# Parallel computing in Julia

## On CPU: Multi-process on multiple machines

### Monte Carlo simulation

##### Running on one core

In [None]:
function calc_pi(samples)
    counter = 0
    for i in 1:samples
        x, y = rand(2)
        if (x^2 + y^2 <=1)
            counter += 1
        end
    end
    π = 4 * counter / samples
    return π
end;

In [None]:
samples = 1e8
@time calc_pi(samples)

In [None]:
nprocs()

#### Adding more processes is a one-liner

In [None]:
addprocs(3);

In [None]:
# Check number of processes
println("""
$(nprocs())
$(workers())
""")

In [None]:
randomVal_local = rand(2, 2)

In [None]:
randomVal_worker = remotecall(rand, 3, 2, 2) # <--- Remote call returns remote reference (Future)

In [None]:
blabla = fetch(randomVal_worker) # <--- Cached locally 

##### Nicer syntax with @spawn

In [None]:
randomVal1 = @spawn rand(2,2)
#fetch(randomVal)

randomVal2 = @spawn rand(2,2)
randomVal3 = @spawn rand(2,2)

#

In [None]:
sumVal = fetch(randomVal2) + fetch(randomVal2) + fetch(randomVal2)

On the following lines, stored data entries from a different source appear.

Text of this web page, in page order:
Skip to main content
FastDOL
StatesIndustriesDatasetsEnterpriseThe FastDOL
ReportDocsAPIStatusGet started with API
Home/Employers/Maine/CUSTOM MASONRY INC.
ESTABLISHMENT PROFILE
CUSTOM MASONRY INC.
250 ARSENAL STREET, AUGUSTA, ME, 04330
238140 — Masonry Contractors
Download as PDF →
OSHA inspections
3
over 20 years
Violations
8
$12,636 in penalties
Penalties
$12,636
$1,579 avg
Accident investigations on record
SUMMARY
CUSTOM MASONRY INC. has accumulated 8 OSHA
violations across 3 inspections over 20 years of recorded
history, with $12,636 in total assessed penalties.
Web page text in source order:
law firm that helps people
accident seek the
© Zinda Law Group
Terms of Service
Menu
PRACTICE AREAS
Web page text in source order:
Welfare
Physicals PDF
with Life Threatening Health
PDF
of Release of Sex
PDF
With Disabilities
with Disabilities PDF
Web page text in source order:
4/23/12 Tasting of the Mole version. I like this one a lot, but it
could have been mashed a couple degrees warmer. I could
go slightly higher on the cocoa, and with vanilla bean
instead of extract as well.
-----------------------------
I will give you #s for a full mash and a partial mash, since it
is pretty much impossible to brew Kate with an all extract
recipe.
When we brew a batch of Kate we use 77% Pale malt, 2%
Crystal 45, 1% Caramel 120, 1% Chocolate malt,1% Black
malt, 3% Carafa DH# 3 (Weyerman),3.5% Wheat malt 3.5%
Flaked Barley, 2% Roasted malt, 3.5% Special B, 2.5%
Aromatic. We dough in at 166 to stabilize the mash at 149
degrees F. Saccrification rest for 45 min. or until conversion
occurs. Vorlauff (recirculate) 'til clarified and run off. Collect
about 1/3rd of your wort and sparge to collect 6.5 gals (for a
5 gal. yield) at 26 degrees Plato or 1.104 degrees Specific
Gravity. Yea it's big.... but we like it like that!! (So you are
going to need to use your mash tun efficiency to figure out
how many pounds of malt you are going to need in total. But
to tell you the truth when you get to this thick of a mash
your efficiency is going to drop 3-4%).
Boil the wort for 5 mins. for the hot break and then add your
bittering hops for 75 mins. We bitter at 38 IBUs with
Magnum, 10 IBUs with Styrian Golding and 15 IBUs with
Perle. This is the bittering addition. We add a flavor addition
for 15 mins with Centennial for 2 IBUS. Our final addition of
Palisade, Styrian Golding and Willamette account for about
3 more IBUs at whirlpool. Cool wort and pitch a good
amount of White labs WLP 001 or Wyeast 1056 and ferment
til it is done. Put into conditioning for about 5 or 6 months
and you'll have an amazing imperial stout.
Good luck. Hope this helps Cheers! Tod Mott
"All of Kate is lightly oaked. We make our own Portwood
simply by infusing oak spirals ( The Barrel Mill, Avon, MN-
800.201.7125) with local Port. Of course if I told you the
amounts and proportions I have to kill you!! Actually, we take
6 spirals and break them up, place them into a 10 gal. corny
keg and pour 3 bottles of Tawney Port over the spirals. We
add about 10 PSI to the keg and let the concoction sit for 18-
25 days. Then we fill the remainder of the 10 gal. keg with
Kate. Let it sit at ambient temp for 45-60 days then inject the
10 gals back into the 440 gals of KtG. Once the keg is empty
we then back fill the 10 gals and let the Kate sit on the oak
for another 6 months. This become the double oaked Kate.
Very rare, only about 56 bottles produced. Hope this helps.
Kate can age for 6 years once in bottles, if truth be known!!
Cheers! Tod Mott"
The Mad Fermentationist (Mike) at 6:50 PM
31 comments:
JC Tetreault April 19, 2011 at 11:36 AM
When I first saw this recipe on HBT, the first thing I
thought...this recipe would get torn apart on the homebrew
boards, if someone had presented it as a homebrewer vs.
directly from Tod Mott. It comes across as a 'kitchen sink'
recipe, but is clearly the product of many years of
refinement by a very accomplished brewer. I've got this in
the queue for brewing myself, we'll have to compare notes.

#### Run @spawn on all available processes with @parallel. Pretty great.

In [None]:
function parallel_calc_pi(samples)
    counter = @parallel (+) for i=1:samples
        x, y = rand(2)
        ifelse(x^2 + y^2 <= 1, 1, 0)
    end
    π = 4 * counter / samples
end

In [None]:
samples=1e8
@time parallel_calc_pi(samples)

In [None]:
# Clear workers on all hosts
rmprocs(workers())

In [None]:
# Add some more on another host
addprocs([("root@10.4.1.6:6666",2), ("root@10.4.1.4:6666",2)], tunnel=true)

#### --> Multiple hosts are not necessarily a benefit
* Access to memory
* Communication
* Sharing of data

In [None]:
anotherStupidMatrix = rand(100,100)
calcMyStupidMatrix = @spawn inv(anotherStupidMatrix)

lastPointlessMatrixIPromise = @spawn inv(rand(100,100))
# fetch() and so on and so forth

#### What about threads and co-routines?

## On a single GPU

In [None]:
using CUDAnative, CUDAdrv

In [None]:
function kernel_dist(X::AbstractVector{Float32}, Y::AbstractVector{Float32}, out::AbstractVector{Float32})
    i = (blockIdx().x-1) * blockDim().x + threadIdx().x
    out[i] = (X[i]-0.5)^2 + (Y[i]-0.5)^2
    return nothing
end

In [None]:
samples = Int64(5e8)
a = rand(Float32, (samples))
b = rand(Float32, (samples));
a_cu = CuArray(a)
b_cu = CuArray(b)
c_cu = similar(a_cu);
n = length(a)

ctx = CuCurrentContext()
dev = device(ctx)
max_threads = attribute(dev, CUDAdrv.MAX_THREADS_PER_BLOCK)
threads = min(max_threads, n)
blocks = ceil(Int, n/threads)

In [None]:
@time @cuda (blocks, threads) kernel_dist(a_cu, b_cu, c_cu)
@time c = Array(c_cu)
@time destroy!(ctx)
@time pi_single = 4*count(x->x<0.25,c)/length(c)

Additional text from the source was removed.